Your reply should reproduce each entry exactly and contain no pictures.

---- Task inputs

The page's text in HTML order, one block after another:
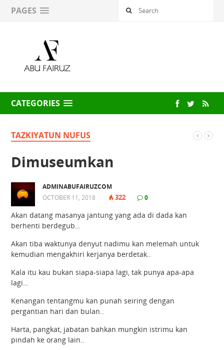
PAGES
CATEGORIES
TAZKIYATUN NUFUS
Dimuseumkan
ADMINABUFAIRUZCOM
OCTOBER 11, 2018
322 0
Akan datang masanya jantung yang ada di dada kan
berhenti berdegub…
Akan tiba waktunya denyut nadimu kan melemah untuk
kemudian mengakhiri kerjanya berdetak..
Kala itu kau bukan siapa-siapa lagi, tak punya apa-apa
lagi…
Kenangan tentangmu kan punah seiring dengan
pergantian hari dan bulan..
Harta, pangkat, jabatan bahkan mungkin istrimu kan
pindah ke orang lain..
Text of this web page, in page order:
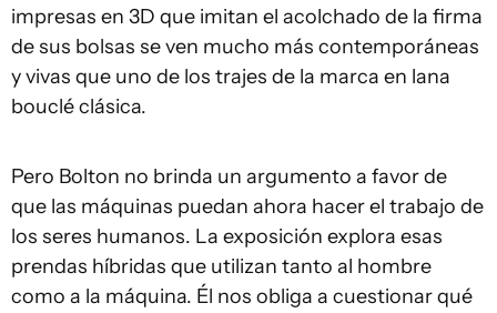
impresas en 3D que imitan el acolchado de la firma
de sus bolsas se ven mucho más contemporáneas
y vivas que uno de los trajes de la marca en lana
boucléclásica.
Pero Bolton no brinda un argumento a favor de
que las máquinas puedan ahora hacer el trabajo de
los seres humanos. La exposición explora esas
prendas híbridas que utilizan tanto al hombre
como a la máquina. Él nos obliga a cuestionar qué

--------

Exercise result:
The page's text in HTML order, one block after another:
PAGES
CATEGORIES
TAZKIYATUN NUFUS
Dimuseumkan
ADMINABUFAIRUZCOM
OCTOBER 11, 2018
322 0
Akan datang masanya jantung yang ada di dada kan
berhenti berdegub…
Akan tiba waktunya denyut nadimu kan melemah untuk
kemudian mengakhiri kerjanya berdetak..
Kala itu kau bukan siapa-siapa lagi, tak punya apa-apa
lagi…
Kenangan tentangmu kan punah seiring dengan
pergantian hari dan bulan..
Harta, pangkat, jabatan bahkan mungkin istrimu kan
pindah ke orang lain..
Text of this web page, in page order:
impresas en 3D que imitan el acolchado de la firma
de sus bolsas se ven mucho más contemporáneas
y vivas que uno de los trajes de la marca en lana
boucléclásica.
Pero Bolton no brinda un argumento a favor de
que las máquinas puedan ahora hacer el trabajo de
los seres humanos. La exposición explora esas
prendas híbridas que utilizan tanto al hombre
como a la máquina. Él nos obliga a cuestionar qué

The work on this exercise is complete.